- Activity:
All records are to be transcribed in full; any pictures among them are to be skipped.

Saved entries
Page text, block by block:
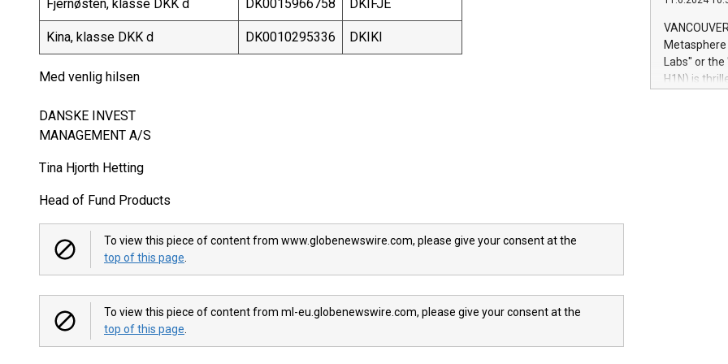
Fjernøsten, klasse DKK d DK0015966758 DKIFJE
Kina, klasse DKK d DK0010295336 DKIKI
Med venlig hilsen
DANSKE INVEST
MANAGEMENT A/S
Tina Hjorth Hetting
Head of Fund Products
To view this piece of content from www.globenewswire.com, please give your consent at the
top of this page
To view this piece of content from ml-eu.globenewswire.com, please give your consent at the
top of this page
module, in
module
Relay42
their data
customers
Marketers
Labs" or the
H1N) is
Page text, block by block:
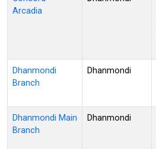
Arcadia
Dhanmondi
Branch
Dhanmondi
Dhanmondi Main
Branch
Dhanmondi
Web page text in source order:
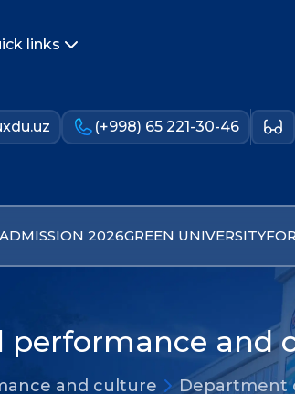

- Answer below:
Page text, block by block:
Fjernøsten, klasse DKK d DK0015966758 DKIFJE
Kina, klasse DKK d DK0010295336 DKIKI
Med venlig hilsen
DANSKE INVEST
MANAGEMENT A/S
Tina Hjorth Hetting
Head of Fund Products
To view this piece of content from www.globenewswire.com, please give your consent at the
top of this page
To view this piece of content from ml-eu.globenewswire.com, please give your consent at the
top of this page
module, in
module
Relay42
their data
customers
Marketers
Labs" or the
H1N) is
Page text, block by block:
Arcadia
Dhanmondi
Branch
Dhanmondi
Dhanmondi Main
Branch
Dhanmondi
Web page text in source order:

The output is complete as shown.